Applied Acoustics, 2017 (First author)
We present a parallel time-domain wave solver designed for large and high frequency acoustic domains. Our approach is based on a novel scalable method for dividing acoustic field computations specifically for large-scale distributed memory clusters using parallel Adaptive Rectangular Decomposition (ARD).
In order to efficiently compute the acoustic field for large or high frequency domains, we need to take full advantage of the compute resources of large clusters. This is done with new algorithmic contributions, including a hypergraph partitioning scheme to reduce the communication cost between the cores on the cluster, a novel domain decomposition scheme that reduces the amount of numerical dispersion error introduced by the load balancing algorithm, and a revamped pipeline for parallel ARD computation that increases memory efficiency and reduces redundant computations.
Our resulting parallel algorithm makes it possible to compute the sound pressure field for high frequencies in large environments that are thousands of cubic meters in volume. We highlight the performance of our system on large clusters with 16,000 cores on homogeneous indoor and outdoor benchmarks up to 10 kHz. To the best of our knowledge, this is the first time-domain parallel acoustic wave solver that can handle such large domains and frequencies.
Symposium on Solid & Physical Modeling, 2016 (First author)

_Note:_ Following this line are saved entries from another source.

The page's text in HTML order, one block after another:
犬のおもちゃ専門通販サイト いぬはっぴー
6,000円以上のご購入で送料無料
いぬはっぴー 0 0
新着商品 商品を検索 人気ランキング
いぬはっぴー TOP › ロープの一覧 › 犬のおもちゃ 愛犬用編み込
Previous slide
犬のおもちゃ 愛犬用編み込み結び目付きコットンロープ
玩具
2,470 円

We present a novel approach for optimizing acoustic parameters using sensitivity analysis for computer-aided design and analysis of architectural models. Our approach builds on recent low-dispersion wave-based acoustic solvers that can accurately compute the pressure field in large models. We present an efficient technique to compute the gradient of the pressure field using automatic differentiation and combine that with a quasi-Newtonian optimization method to automatically compute the optimal material properties. We highlight the performance on many complex CAD models to optimize the strength and clarity acoustic parameters, and thereby improve the acoustic characteristics of large models. To the best of our knowledge, this is the first practical and accurate approach for acoustic material optimization of large indoor CAD models.

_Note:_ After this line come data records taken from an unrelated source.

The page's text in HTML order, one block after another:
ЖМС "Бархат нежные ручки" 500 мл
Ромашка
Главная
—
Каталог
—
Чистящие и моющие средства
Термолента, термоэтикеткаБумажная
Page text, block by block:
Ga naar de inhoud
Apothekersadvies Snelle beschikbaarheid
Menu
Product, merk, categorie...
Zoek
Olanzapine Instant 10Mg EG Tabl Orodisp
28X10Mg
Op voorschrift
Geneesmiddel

ACM SAP, Proceedings of ACM Transactions on Applied Perception, 2016 (Co-author)
As sound propagation algorithms become faster and more accurate, the question arises as to whether the additional efforts to improve fidelity actually offer perceptual benefits over existing techniques. Could environmental sound effects go the way of music, where lower-fidelity compressed versions are actually favored by listeners? Here we address this issue with two acoustic phenomena that are known to have perceptual effects on humans and that, accordingly, might be expected to heighten their experience with simulated environments. We present two studies comparing listeners' perceptual response to both accurate and approximate algorithms simulating two key acoustic effects: diffraction and reverberation. For each effect, we evaluate whether increased numerical accuracy of a propagation algorithm translates into increased perceptual differentiation in interactive virtual environments. Our results suggest that auditory perception does benefit from the increased accuracy, with subjects showing better perceptual differentiation when experiencing the more accurate rendering method: The diffraction experiment shows a more linearly decaying sound field (with respect to the diffraction angle) for the accurate diffraction method, while the reverberation experiment shows that more accurate reverberation, after modest user experience, results in near-logarithmic response to increasing room volume.

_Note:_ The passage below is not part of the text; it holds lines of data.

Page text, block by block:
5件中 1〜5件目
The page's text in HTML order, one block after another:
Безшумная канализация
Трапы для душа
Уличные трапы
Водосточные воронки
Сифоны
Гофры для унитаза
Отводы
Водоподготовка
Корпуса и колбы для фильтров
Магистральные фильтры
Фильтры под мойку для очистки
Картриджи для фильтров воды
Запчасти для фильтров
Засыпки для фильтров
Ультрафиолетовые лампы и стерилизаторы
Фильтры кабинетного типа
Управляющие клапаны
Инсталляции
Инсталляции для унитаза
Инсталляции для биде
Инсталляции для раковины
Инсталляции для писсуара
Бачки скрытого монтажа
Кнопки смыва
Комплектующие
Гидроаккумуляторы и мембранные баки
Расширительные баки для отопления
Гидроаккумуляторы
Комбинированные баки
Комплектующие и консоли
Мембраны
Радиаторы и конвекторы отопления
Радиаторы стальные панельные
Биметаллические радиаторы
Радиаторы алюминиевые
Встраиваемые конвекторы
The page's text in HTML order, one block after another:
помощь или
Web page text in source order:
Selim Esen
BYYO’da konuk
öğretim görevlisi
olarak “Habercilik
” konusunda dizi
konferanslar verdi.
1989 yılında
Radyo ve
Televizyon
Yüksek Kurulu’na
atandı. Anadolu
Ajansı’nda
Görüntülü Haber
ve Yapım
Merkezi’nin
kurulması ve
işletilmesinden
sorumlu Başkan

A parallel time-domain wave simulator based on rectangular decomposition for distributed memory architectures
Applied Acoustics, 2015 (First author)
We present a parallel time-domain simulator to solve the acoustic wave equation for large acoustic spaces on a distributed memory architecture. Our formulation is based on the adaptive rectangular decomposition (ARD) algorithm, which performs acoustic wave propagation in three dimensions for homogeneous media. We propose an efficient parallelization of the different stages of the ARD pipeline; using a novel load balancing scheme and overlapping communication with computation, we achieve scalable performance on distributed memory architectures. Our solver can handle the full frequency range of human hearing (20 Hz–20 kHz) and scenes with volumes of thousands of cubic meters. We highlight the performance of our parallel simulator on a CPU cluster with up to a thousand cores and terabytes of memory. To the best of our knowledge, this is the fastest time-domain simulator for acoustic wave propagation in large, complex 3D scenes such as outdoor or architectural environments.